## Records to process

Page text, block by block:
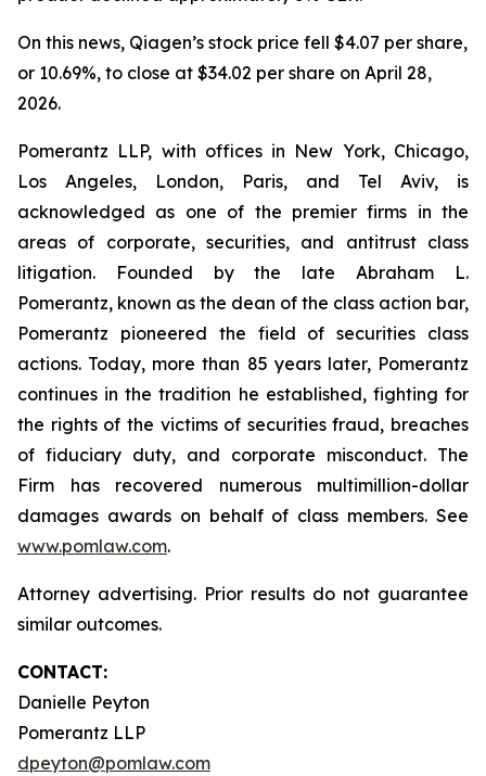
On this news, Qiagen’s stock price fell $4.07 per share,
or 10.69%, to close at $34.02 per share on April 28,
2026.
Pomerantz LLP, with offices in New York, Chicago,
Los Angeles, London, Paris, and Tel Aviv, is
acknowledged as one of the premier firms in the
areas of corporate, securities, and antitrust class
litigation. Founded by the late Abraham L.
Pomerantz, known as the dean of the class action bar,
Pomerantz pioneered the field of securities class
actions. Today, more than 85 years later, Pomerantz
continues in the tradition he established, fighting for
the rights of the victims of securities fraud, breaches
of fiduciary duty, and corporate misconduct. The
Firm has recovered numerous multimillion-dollar
damages awards on behalf of class members. See
www.pomlaw.com.
Attorney advertising. Prior results do not guarantee
similar outcomes.
CONTACT:
Danielle Peyton
Pomerantz LLP
dpeyton@pomlaw.com
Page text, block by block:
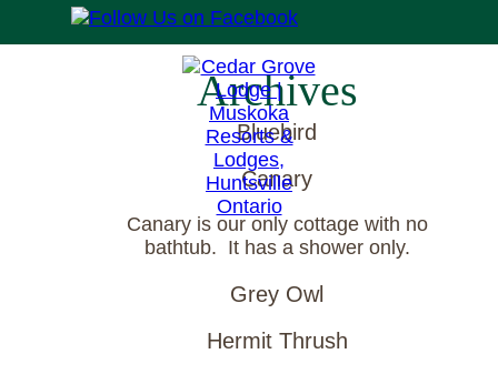
Archives
Bluebird
Canary
Canary is our only cottage with no
bathtub. It has a shower only.
Grey Owl
Hermit Thrush
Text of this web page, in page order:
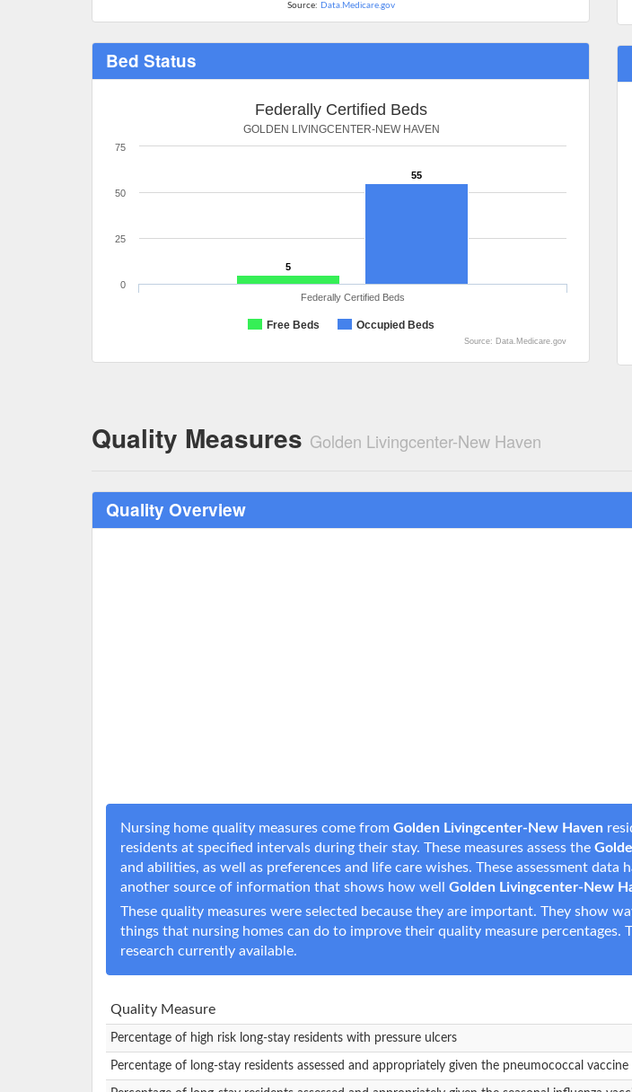
Source: Data.Medicare.gov
Bed Status
Federally Certified Beds
GOLDEN LIVINGCENTER-NEW HAVEN
5
55
Free Beds Occupied Beds
Federally Certified Beds
0
25
50
75
Source: Data.Medicare.gov
Quality Measures Golden Livingcenter-New Haven
Quality Overview
Nursing home quality measures come from Golden Livingcenter-New Haven
residents at specified intervals during their stay. These measures assess the
and abilities, as well as preferences and life care wishes. These assessment
another source of information that shows how well Golden Livingcenter-New
These quality measures were selected because they are important. They show
things that nursing homes can do to improve their quality measure percentages.
research currently available.
Quality Measure
Percentage of high risk long-stay residents with pressure ulcers
Percentage of long-stay residents assessed and appropriately given the pneumococcal vaccine
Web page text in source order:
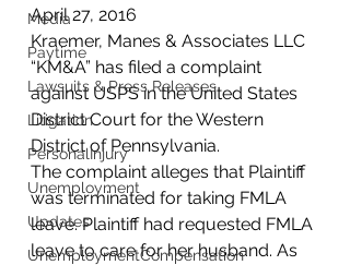
Media
Paytime
Lawsuits & Press Releases
Litigation
PersonalInjury
Unemployment
Updates
UnemploymentCompensation
April 27, 2016
Kraemer, Manes & Associates LLC
“KM&A” has filed a complaint
against USPS in the United States
District Court for the Western
District of Pennsylvania.
The complaint alleges that Plaintiff
was terminated for taking FMLA
leave. Plaintiff had requested FMLA
leave to care for her husband. As
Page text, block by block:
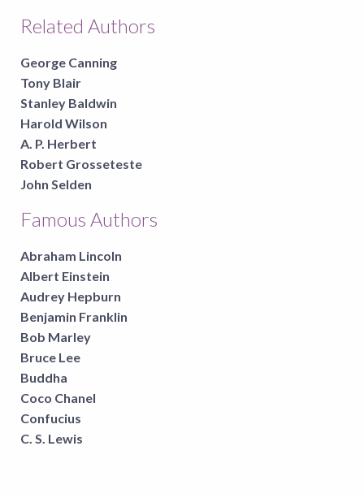
Related Authors
George Canning
Tony Blair
Stanley Baldwin
Harold Wilson
A. P. Herbert
Robert Grosseteste
John Selden
Famous Authors
Abraham Lincoln
Albert Einstein
Audrey Hepburn
Benjamin Franklin
Bob Marley
Bruce Lee
Buddha
Coco Chanel
Confucius
C. S. Lewis
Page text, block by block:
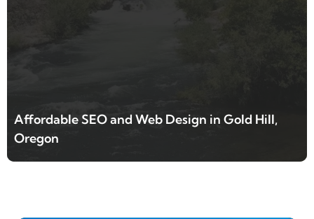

## Work required
Quote the material in full and exactly; do not carry over its pictures.

## Task answer
Page text, block by block:
On this news, Qiagen’s stock price fell $4.07 per share,
or 10.69%, to close at $34.02 per share on April 28,
2026.
Pomerantz LLP, with offices in New York, Chicago,
Los Angeles, London, Paris, and Tel Aviv, is
acknowledged as one of the premier firms in the
areas of corporate, securities, and antitrust class
litigation. Founded by the late Abraham L.
Pomerantz, known as the dean of the class action bar,
Pomerantz pioneered the field of securities class
actions. Today, more than 85 years later, Pomerantz
continues in the tradition he established, fighting for
the rights of the victims of securities fraud, breaches
of fiduciary duty, and corporate misconduct. The
Firm has recovered numerous multimillion-dollar
damages awards on behalf of class members. See
www.pomlaw.com.
Attorney advertising. Prior results do not guarantee
similar outcomes.
CONTACT:
Danielle Peyton
Pomerantz LLP
dpeyton@pomlaw.com
Page text, block by block:
Archives
Bluebird
Canary
Canary is our only cottage with no
bathtub. It has a shower only.
Grey Owl
Hermit Thrush
Text of this web page, in page order:
Source: Data.Medicare.gov
Bed Status
Federally Certified Beds
GOLDEN LIVINGCENTER-NEW HAVEN
5
55
Free Beds Occupied Beds
Federally Certified Beds
0
25
50
75
Source: Data.Medicare.gov
Quality Measures Golden Livingcenter-New Haven
Quality Overview
Nursing home quality measures come from Golden Livingcenter-New Haven
residents at specified intervals during their stay. These measures assess the
and abilities, as well as preferences and life care wishes. These assessment
another source of information that shows how well Golden Livingcenter-New
These quality measures were selected because they are important. They show
things that nursing homes can do to improve their quality measure percentages.
research currently available.
Quality Measure
Percentage of high risk long-stay residents with pressure ulcers
Percentage of long-stay residents assessed and appropriately given the pneumococcal vaccine
Web page text in source order:
Media
Paytime
Lawsuits & Press Releases
Litigation
PersonalInjury
Unemployment
Updates
UnemploymentCompensation
April 27, 2016
Kraemer, Manes & Associates LLC
“KM&A” has filed a complaint
against USPS in the United States
District Court for the Western
District of Pennsylvania.
The complaint alleges that Plaintiff
was terminated for taking FMLA
leave. Plaintiff had requested FMLA
leave to care for her husband. As
Page text, block by block:
Related Authors
George Canning
Tony Blair
Stanley Baldwin
Harold Wilson
A. P. Herbert
Robert Grosseteste
John Selden
Famous Authors
Abraham Lincoln
Albert Einstein
Audrey Hepburn
Benjamin Franklin
Bob Marley
Bruce Lee
Buddha
Coco Chanel
Confucius
C. S. Lewis
Page text, block by block:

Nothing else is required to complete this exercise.